29 mars 2010

Une belle critique de Véronique Lemoine

A propos des paysages abstraits

"Jaune, rouge, vert, bleu, gris, noir : paysages.

Un bouquet de couleurs dont les origines cachées s'écartent du végétal et gomment toute trace de l'irrégulier pour ne garder que l'Idée.

Les premiers tableaux de cette longue série vacillent entre étonnants magmas, images rêvées (Rouge est mon sommeil, 42 ans après), fracture minérale (Nu dans la crevasse) et chemins escarpés (Abstraction paysage 1, 2 et 4). Vous voilà entrés dans une variation qui autorise une méditation horizontale, celle de la série, qui construit, complète, densifie le sujet.

Mais très vite, un horizon s'impose et dans les Abstrait gris colorés ou rouges par exemple, le paysage se construit en grands ciels, larges mers ou vastes terres moirés qui semblent se parler et qui nous font rêver de Beauté absolue. Issu du feu personnel de son créateur, de sa fantasmagorie, l'horizon jaillit d'un manteau d'écarlate, d'un noir qui s'irise, d'une étendue verte aux reflets de liqueur ou d'une mousseline jetée sur des lacs de gris. Est-ce qu'il nous conduit à des voluptés promises ? Abstraction paysage 16 en est une invitation : l'œil méditatif peut surprendre une femme aux jambes infinies, allongée aux confins du firmament. L'énergie de ce corps endormi ondule sur la surface du tableau pour lui donner l'aspect d'une peau veloutée et frémissante. Même fête des sens dans la série des Abstraits rouges : Franck Gervaise tire avec sa couleur le ciel sulfureux vers la terre ou la mer. L'horizon résiste : elle apparait, léger interstice, comme une bouche somptueuse qui offre mille promesses.
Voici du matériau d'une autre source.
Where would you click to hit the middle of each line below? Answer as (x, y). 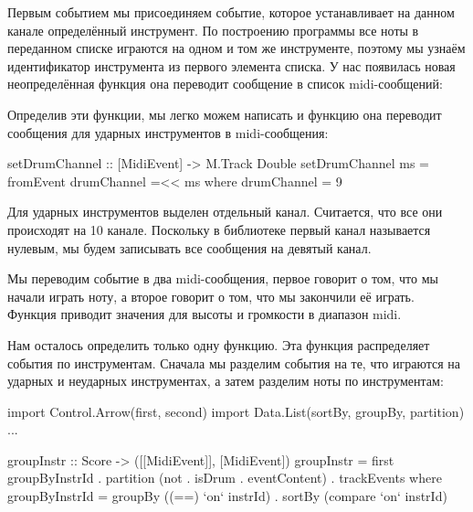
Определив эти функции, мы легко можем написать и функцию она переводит (225, 114)
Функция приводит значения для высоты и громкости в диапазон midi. (205, 314)
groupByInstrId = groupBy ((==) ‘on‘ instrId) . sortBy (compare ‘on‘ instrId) (227, 496)
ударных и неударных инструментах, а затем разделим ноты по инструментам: (226, 381)
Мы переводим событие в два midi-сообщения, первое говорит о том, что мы (223, 278)
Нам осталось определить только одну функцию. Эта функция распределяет (219, 344)
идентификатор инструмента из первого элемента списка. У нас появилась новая (231, 65)
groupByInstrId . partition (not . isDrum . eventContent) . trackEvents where (225, 478)
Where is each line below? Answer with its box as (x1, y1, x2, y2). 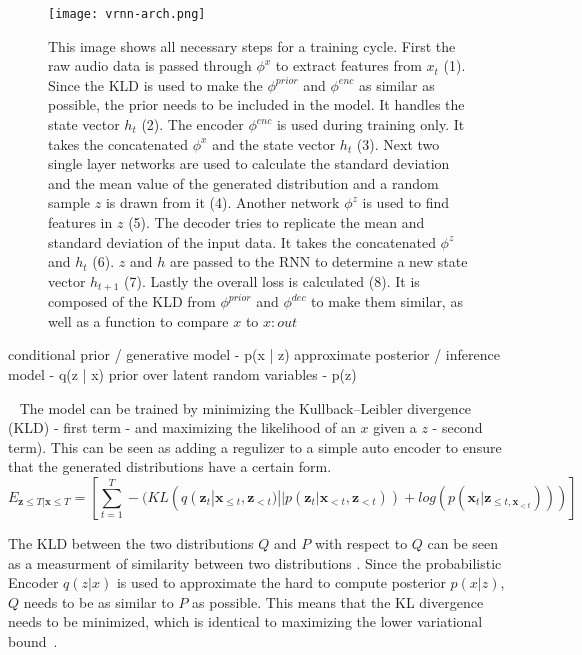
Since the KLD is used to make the (48, 74, 263, 95)
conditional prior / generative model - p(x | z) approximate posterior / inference (8, 344, 500, 365)
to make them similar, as (311, 291, 463, 312)
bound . (8, 630, 58, 651)
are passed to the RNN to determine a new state (169, 251, 468, 272)
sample (48, 192, 91, 213)
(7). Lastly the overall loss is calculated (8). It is (124, 270, 420, 291)
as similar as (358, 74, 435, 95)
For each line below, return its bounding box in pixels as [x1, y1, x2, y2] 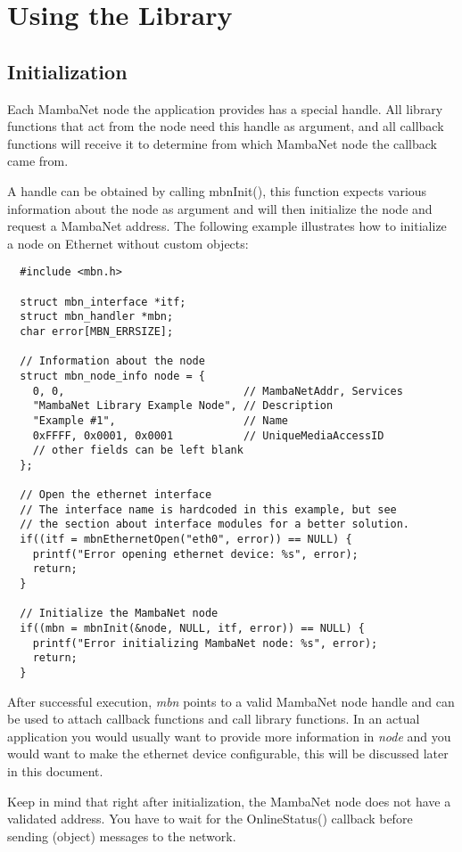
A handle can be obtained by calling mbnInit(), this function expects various [7, 181, 427, 200]
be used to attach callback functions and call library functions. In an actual [7, 709, 420, 728]
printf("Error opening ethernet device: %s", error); [32, 547, 359, 561]
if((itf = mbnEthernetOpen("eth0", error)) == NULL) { [20, 533, 352, 546]
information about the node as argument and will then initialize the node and [7, 199, 433, 217]
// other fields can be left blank [32, 444, 243, 457]
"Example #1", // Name [32, 414, 288, 427]
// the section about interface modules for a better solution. [20, 518, 410, 531]
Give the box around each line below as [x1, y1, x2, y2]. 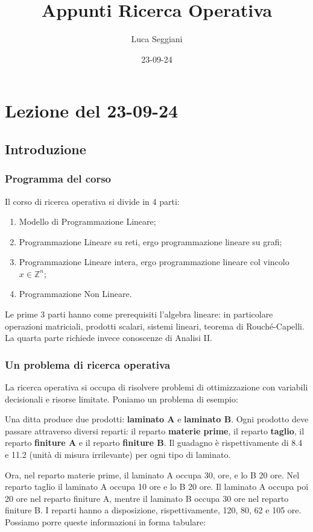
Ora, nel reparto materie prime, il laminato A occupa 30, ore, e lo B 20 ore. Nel [5, 468, 300, 481]
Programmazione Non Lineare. [19, 287, 132, 300]
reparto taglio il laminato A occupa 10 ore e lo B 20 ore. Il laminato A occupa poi [5, 480, 309, 493]
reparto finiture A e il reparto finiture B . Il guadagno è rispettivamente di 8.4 [5, 436, 303, 449]
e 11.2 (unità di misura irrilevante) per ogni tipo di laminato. [5, 448, 231, 461]
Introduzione [5, 139, 86, 158]
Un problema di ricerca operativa [5, 357, 171, 372]
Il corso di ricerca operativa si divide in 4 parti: [5, 195, 180, 207]
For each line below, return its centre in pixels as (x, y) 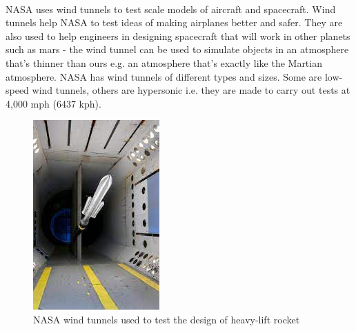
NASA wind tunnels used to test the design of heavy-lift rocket (167, 319)
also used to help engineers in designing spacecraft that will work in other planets (178, 36)
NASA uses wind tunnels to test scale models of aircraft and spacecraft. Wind (171, 9)
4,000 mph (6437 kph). (53, 103)
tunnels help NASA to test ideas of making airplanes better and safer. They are (174, 22)
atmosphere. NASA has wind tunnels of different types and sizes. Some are (164, 76)
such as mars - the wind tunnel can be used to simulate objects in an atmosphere (177, 49)
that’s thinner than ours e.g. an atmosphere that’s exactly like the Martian (164, 62)
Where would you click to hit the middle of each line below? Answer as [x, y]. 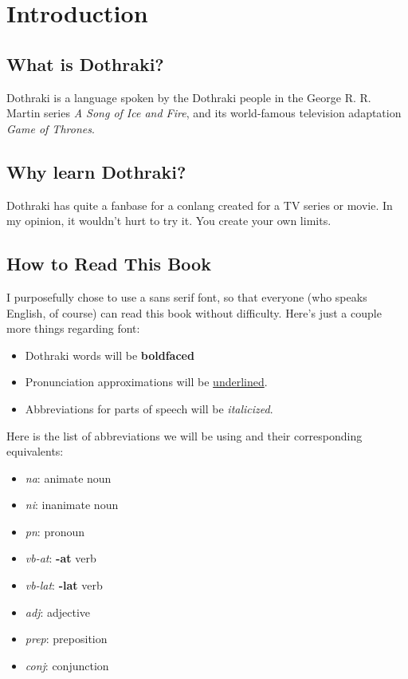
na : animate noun [68, 478]
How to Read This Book [109, 264]
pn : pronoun [55, 531]
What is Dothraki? [85, 63]
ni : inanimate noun [72, 505]
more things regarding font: [73, 328]
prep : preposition [66, 639]
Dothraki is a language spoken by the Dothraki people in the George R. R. [189, 97]
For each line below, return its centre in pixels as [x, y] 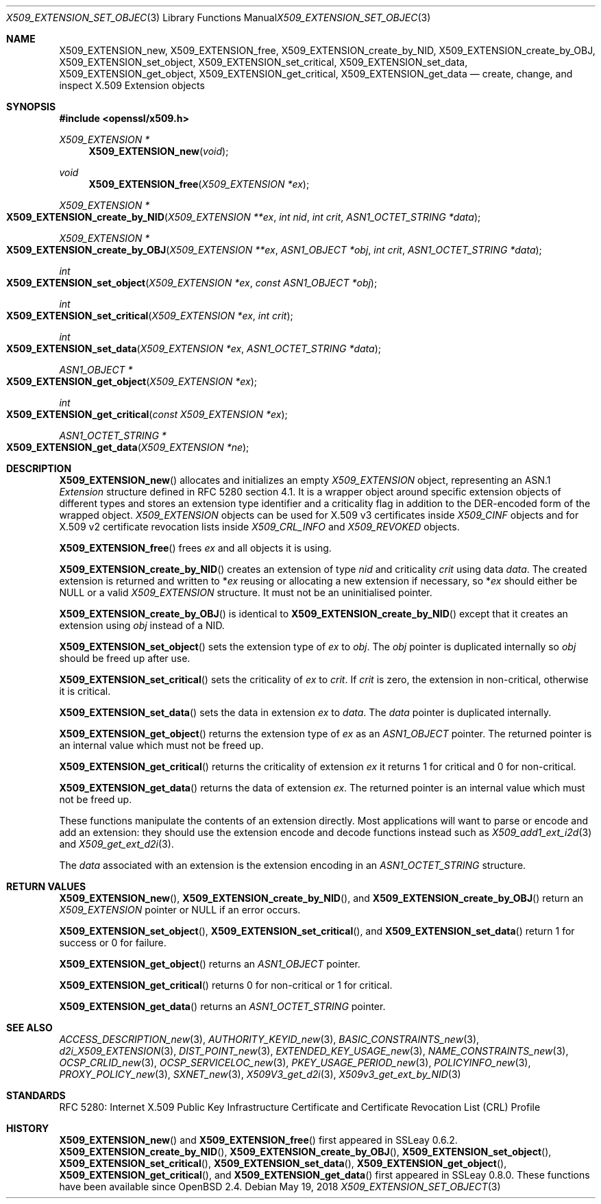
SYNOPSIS [31, 107]
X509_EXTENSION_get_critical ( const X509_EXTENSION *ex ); [147, 414]
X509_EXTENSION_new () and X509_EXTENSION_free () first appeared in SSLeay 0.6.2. [258, 1140]
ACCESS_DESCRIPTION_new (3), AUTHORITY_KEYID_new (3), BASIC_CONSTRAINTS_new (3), [269, 1039]
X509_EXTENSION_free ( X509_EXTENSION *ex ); [199, 184]
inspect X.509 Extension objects [132, 85]
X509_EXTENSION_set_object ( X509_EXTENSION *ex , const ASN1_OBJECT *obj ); [192, 283]
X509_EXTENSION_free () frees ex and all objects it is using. [195, 548]
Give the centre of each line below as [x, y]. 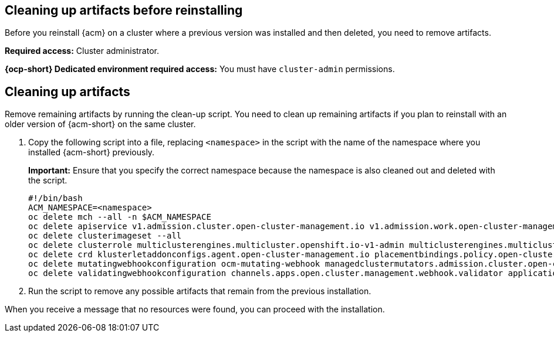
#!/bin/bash [55, 198]
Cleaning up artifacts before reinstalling [124, 10]
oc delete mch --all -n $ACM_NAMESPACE [120, 217]
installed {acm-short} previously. [92, 152]
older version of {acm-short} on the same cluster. [100, 124]
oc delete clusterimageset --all [105, 236]
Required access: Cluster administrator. [82, 51]

Mais l'ivresse des sens n'exclut pas la souffrance. Regardez de plus près l'application de la peinture ou du pastel : sous l'impression de la surface lisse, vous apercevez des ramages, des effets nuageux, comme les marques du souffle de l'effort, d'une volonté tendue vers l'Absolu. La patience du peintre/lutteur affranchie finalement les limites de la matière et de son corps pour accéder à cet autre monde.

La ligne de l'horizon compose une œuvre verticale certaine. Ce n'est plus le paysage qu'il faut voir mais ce qui se laisse entrevoir : l'azur, l'espoir d'une élévation vers l'Idéal. Plus aucun chemin tracé n'y mène, ou juste estompé, pour guider les égarés ou les paresseux de la méditation. Inutile aussi de courir vers cet horizon ; il est là, attire l'œil de son simple tracé. Il invite l'âme contemplative à se jeter dans des zones inconnues, irréelles mais non moins convoitées, du domaine de l'extase, de la promesse de la rencontre de l'indicible et du mystère, de l'au-delà de la vie rêvée."